4. Invoke the fork_join() operation, calling myFunction in every task: The fork_join() function launches the passed function (or lambda) on all of the spawned tasks. The passed function must take a single argument: a reference to the managing ForkJoin object, which can be queried for the subtask’s ID, references to the registered MultiFabs, and other metadata such as the component bounds of a registered MultiFab. The tutorial’s myFunction demonstrates these capabilities.


This tutorial demonstrates some more advanced fork-join usage:

  1. Nested fork-join: top_fork() invokes the first level fork-join, which assigns one rank to the task 0 and the rest of the ranks to task 1 via the constructor: ForkJoin fj(Vector<int> {1, proc_n - 1});. Task 1 then calls fork_solve(), which further forks the task into sub-tasks.

  2. Passing a lambda function to fork_join() and heterogeneous tasking: In top_fork(), we pass a lambda that takes the ForkJoin object reference as an argument. The ForkJoin object can be queried for the task ID, which is used to dispatch to different tasks for heterogeneous task execution.

  3. Custom component splitting: if a MultiFab is registered with Strategy == split, then all the components of the MultiFab are split as evenly as possible across the tasks.

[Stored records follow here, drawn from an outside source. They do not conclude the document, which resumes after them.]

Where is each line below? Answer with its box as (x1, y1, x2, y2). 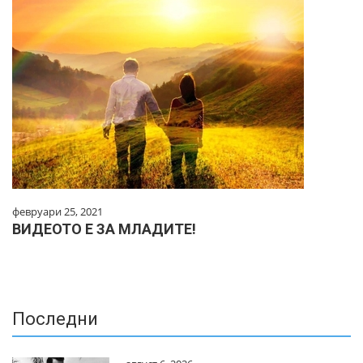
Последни (12, 309, 98, 330)
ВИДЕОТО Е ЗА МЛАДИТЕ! (12, 220, 196, 238)
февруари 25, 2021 (12, 204, 103, 220)

In some cases, it may be desirable to either omit some components entirely or split the components in an uneven fashion. In fork_solve, we demonstrate how to specify a custom component split across the tasks by using the modify_split member function of the ForkJoin object after a MultiFab has been registered. The modify_split function takes a Vector of ComponentSet objects, each specifying the custom range of components to be passed to the task. In this example, we omit the first component from being passed to the child subtasks.

  4. Reusing ForkJoin objects: if several successive fork-join operations are required with the same subranks and MultiFab access pattern, we can reuse the ForkJoin object across multiple invocations. Reusing the ForkJoin object avoids unnecessary overhead of recreating the forked data structures and metadata associated with the operation. The fork_solve() function demonstrates this capability by invoking fork_join() for two iterations.